■ What the task requires ■
Leaving out any pictures, transcribe every record exactly.

....

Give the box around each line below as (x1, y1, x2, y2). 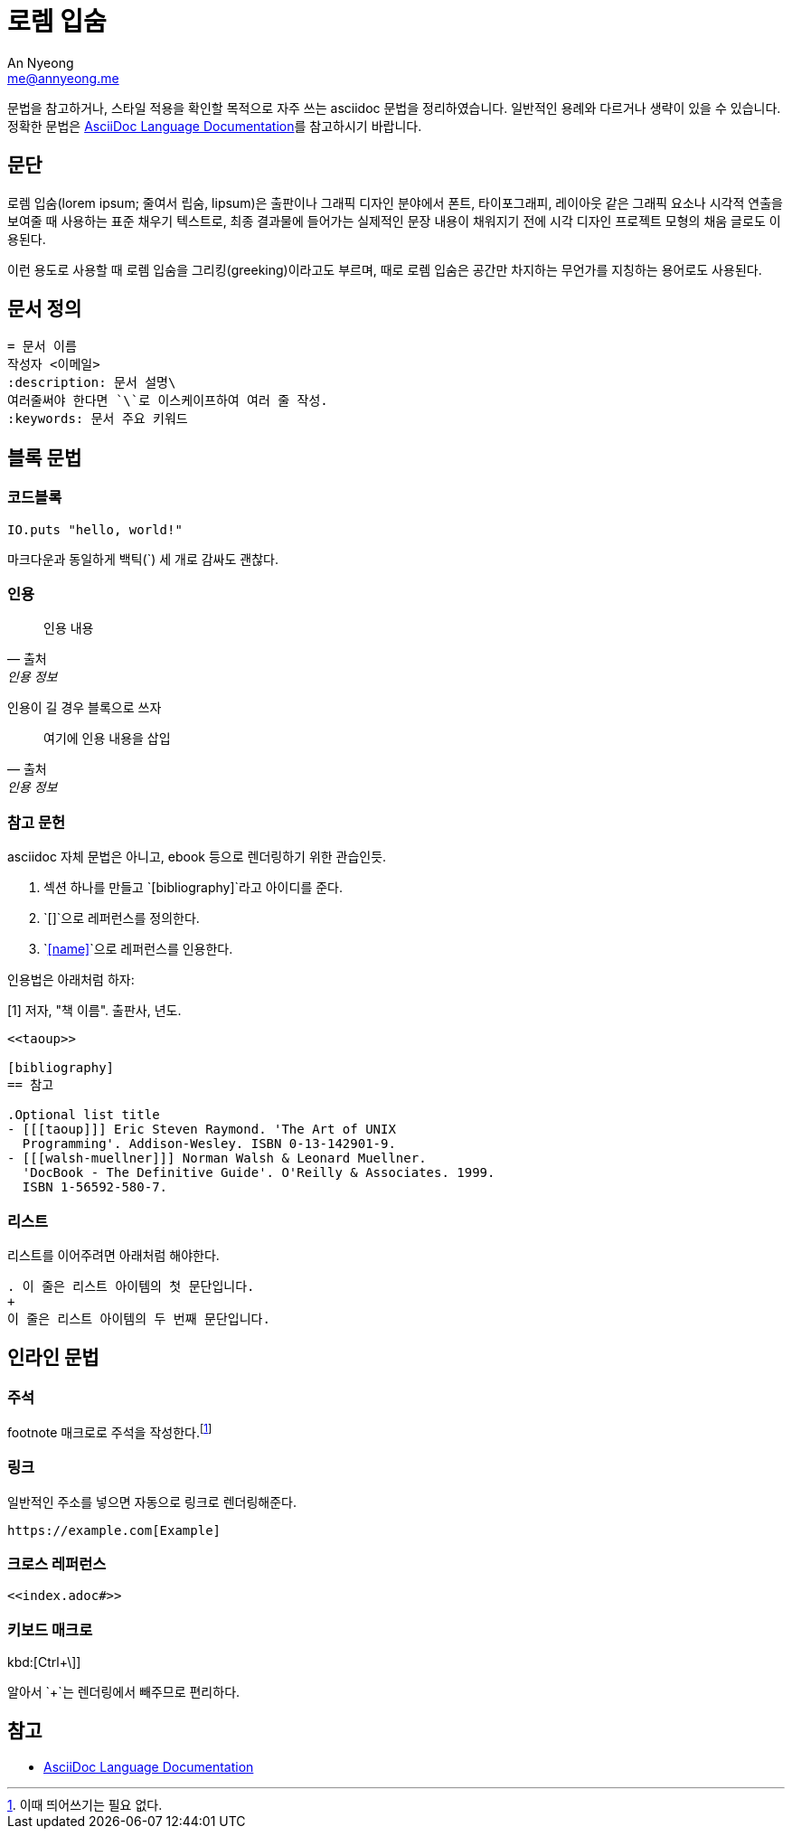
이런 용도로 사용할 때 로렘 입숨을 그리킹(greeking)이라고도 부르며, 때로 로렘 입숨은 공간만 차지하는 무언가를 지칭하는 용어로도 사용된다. (7, 261, 762, 278)
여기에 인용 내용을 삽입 (43, 730, 171, 747)
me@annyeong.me (7, 70, 119, 86)
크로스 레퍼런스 (7, 1554, 107, 1573)
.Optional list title (7, 1107, 160, 1123)
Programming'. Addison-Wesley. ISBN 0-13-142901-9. (22, 1136, 396, 1152)
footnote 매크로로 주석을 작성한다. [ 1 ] (7, 1422, 212, 1440)
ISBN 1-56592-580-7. (22, 1180, 168, 1195)

....

■ Written response ■
Give the box around each line below as (x1, y1, x2, y2). 
이런 용도로 사용할 때 로렘 입숨을 그리킹(greeking)이라고도 부르며, 때로 로렘 입숨은 공간만 차지하는 무언가를 지칭하는 용어로도 사용된다. (7, 261, 762, 278)
여기에 인용 내용을 삽입 (43, 730, 171, 747)
me@annyeong.me (7, 70, 119, 86)
크로스 레퍼런스 (7, 1554, 107, 1573)
.Optional list title (7, 1107, 160, 1123)
Programming'. Addison-Wesley. ISBN 0-13-142901-9. (22, 1136, 396, 1152)
footnote 매크로로 주석을 작성한다. [ 1 ] (7, 1422, 212, 1440)
ISBN 1-56592-580-7. (22, 1180, 168, 1195)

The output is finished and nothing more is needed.